__TASK BRIEF__: With the pictures left out, print exactly the lines below that run from the one containing "everything is connected" through the one containing "So I built a".

───── RECORDS PROVIDED ─────

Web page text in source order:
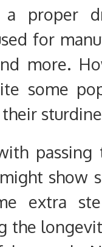
proper
for
more.
some
their
show
extra
the
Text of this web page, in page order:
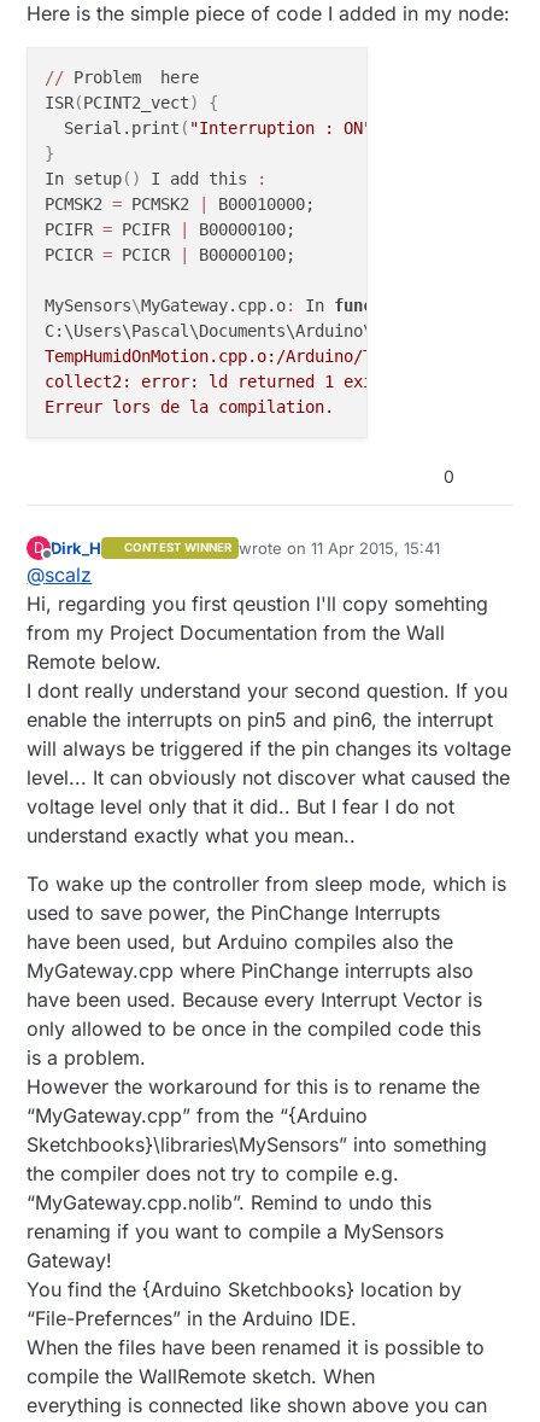
Here is the simple piece of code I added in my node:
// Problem  here
ISR(PCINT2_vect)
{
  Serial.print
( "Interruption : ON"
}
In setup( ) I add this
:
PCMSK2 = PCMSK2
B00010000;
PCIFR = PCIFR
B00000100;
PCICR = PCICR B00000100;
MySensors\MyGateway.cpp.o: In function
TempHumidOnMotion.cpp.o:/Arduino/
collect2: error: ld returned 1 exit status
Erreur lors de la compilation.
0
D
Offline
Dirk_H CONTEST WINNER wrote on11 Apr 2015, 15:41
last edited by
@scalz
Hi, regarding you first qeustion I'll copy somehting
from my Project Documentation from the Wall
Remote below.
I dont really understand your second question. If you
enable the interrupts on pin5 and pin6, the interrupt
will always be triggered if the pin changes its voltage
level... It can obviously not discover what caused the
voltage level only that it did.. But I fear I do not
understand exactly what you mean..
To wake up the controller from sleep mode, which is
used to save power, the PinChange Interrupts
have been used, but Arduino compiles also the
MyGateway.cpp where PinChange interrupts also
have been used. Because every Interrupt Vector is
only allowed to be once in the compiled code this
is a problem.
However the workaround for this is to rename the
“MyGateway.cpp” from the “{Arduino
Sketchbooks}\libraries\MySensors” into something
the compiler does not try to compile e.g.
“MyGateway.cpp.nolib”. Remind to undo this
renaming if you want to compile a MySensors
Gateway!
You find the {Arduino Sketchbooks} location by
“File-Prefernces” in the Arduino IDE.
When the files have been renamed it is possible to
compile the WallRemote sketch. When
everything is connected like shown above you can
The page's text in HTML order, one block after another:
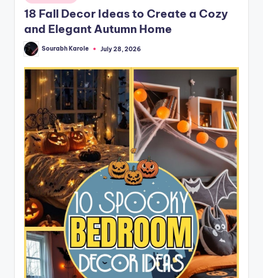
in
18 Fall Decor Ideas to Create a Cozy
and Elegant Autumn Home
Posted
by
Sourabh Karole July 28, 2026
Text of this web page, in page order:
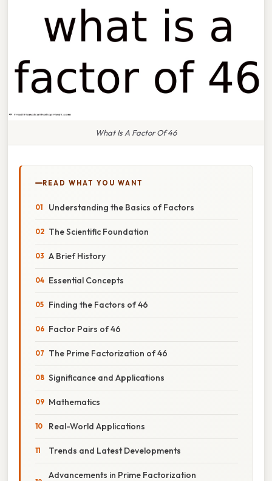
What Is A Factor Of 46
READ WHAT YOU WANT
Understanding the Basics of Factors
The Scientific Foundation
A Brief History
Essential Concepts
Finding the Factors of 46
Factor Pairs of 46
The Prime Factorization of 46
Significance and Applications
Mathematics
Real-World Applications
Trends and Latest Developments
Advancements in Prime Factorization
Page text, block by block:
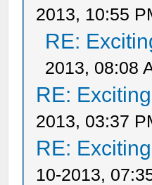
2013, 10:55
RE:
2013, 08:08
RE:
2013, 03:37
RE:
10-2013,
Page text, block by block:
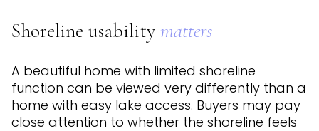
Shoreline usability matters
A beautiful home with limited shoreline
function can be viewed very differently than a
home with easy lake access. Buyers may pay
close attention to whether the shoreline feels
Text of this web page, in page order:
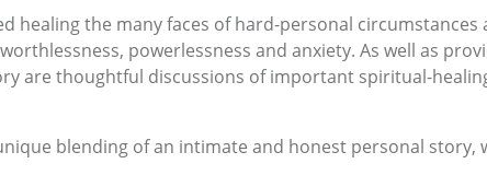
healing the many faces of hard-personal
powerlessness and anxiety. As well as
are thoughtful discussions of important spiritual-
blending of an intimate and honest personal
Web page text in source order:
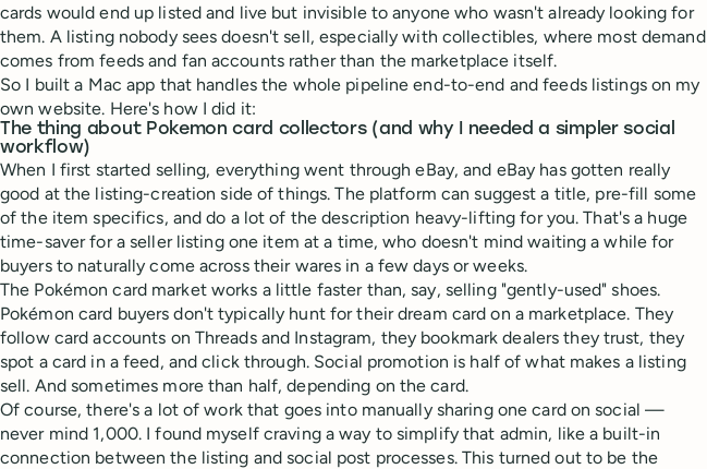
cards would end up listed and live but invisible to anyone who wasn't already looking for
them. A listing nobody sees doesn't sell, especially with collectibles, where most demand
comes from feeds and fan accounts rather than the marketplace itself.
So I built a Mac app that handles the whole pipeline end-to-end and feeds listings on my
own website. Here's how I did it:
The thing about Pokemon card collectors (and why I needed a simpler social
workflow)
When I first started selling, everything went through eBay, and eBay has gotten really
good at the listing-creation side of things. The platform can suggest a title, pre-fill some
of the item specifics, and do a lot of the description heavy-lifting for you. That's a huge
time-saver for a seller listing one item at a time, who doesn't mind waiting a while for
buyers to naturally come across their wares in a few days or weeks.
The Pokémon card market works a little faster than, say, selling "gently-used" shoes.
Pokémon card buyers don't typically hunt for their dream card on a marketplace. They
follow card accounts on Threads and Instagram, they bookmark dealers they trust, they
spot a card in a feed, and click through. Social promotion is half of what makes a listing
sell. And sometimes more than half, depending on the card.
Of course, there's a lot of work that goes into manually sharing one card on social —
never mind 1,000. I found myself craving a way to simplify that admin, like a built-in
connection between the listing and social post processes. This turned out to be the
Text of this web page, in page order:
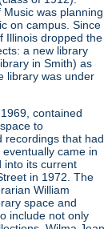
was planning
on campus. Since
Illinois dropped the
a new library
in Smith) as
library was under
contained
to
recordings that had
came in
into its current
in 1972. The
William
space and
include not only
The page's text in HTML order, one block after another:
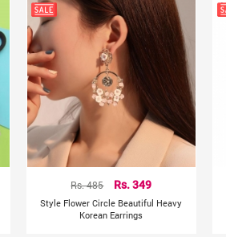
Rs. 485 Rs. 349
Style Flower Circle Beautiful Heavy
Korean Earrings
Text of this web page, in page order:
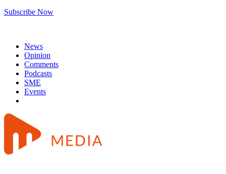
Subscribe Now
News
Opinion
Comments
Podcasts
SME
Events
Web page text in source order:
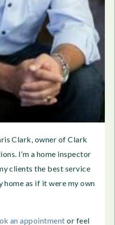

─────

__SOLUTION TO THIS TASK__:
everything is connected like shown above you can
The page's text in HTML order, one block after another:
in
18 Fall Decor Ideas to Create a Cozy
and Elegant Autumn Home
Posted
by
Sourabh Karole July 28, 2026
Text of this web page, in page order:
What Is A Factor Of 46
READ WHAT YOU WANT
Understanding the Basics of Factors
The Scientific Foundation
A Brief History
Essential Concepts
Finding the Factors of 46
Factor Pairs of 46
The Prime Factorization of 46
Significance and Applications
Mathematics
Real-World Applications
Trends and Latest Developments
Advancements in Prime Factorization
Page text, block by block:
2013, 10:55
RE:
2013, 08:08
RE:
2013, 03:37
RE:
10-2013,
Page text, block by block:
Shoreline usability matters
A beautiful home with limited shoreline
function can be viewed very differently than a
home with easy lake access. Buyers may pay
close attention to whether the shoreline feels
Text of this web page, in page order:
healing the many faces of hard-personal
powerlessness and anxiety. As well as
are thoughtful discussions of important spiritual-
blending of an intimate and honest personal
Web page text in source order:
cards would end up listed and live but invisible to anyone who wasn't already looking for
them. A listing nobody sees doesn't sell, especially with collectibles, where most demand
comes from feeds and fan accounts rather than the marketplace itself.
So I built a Mac app that handles the whole pipeline end-to-end and feeds listings on my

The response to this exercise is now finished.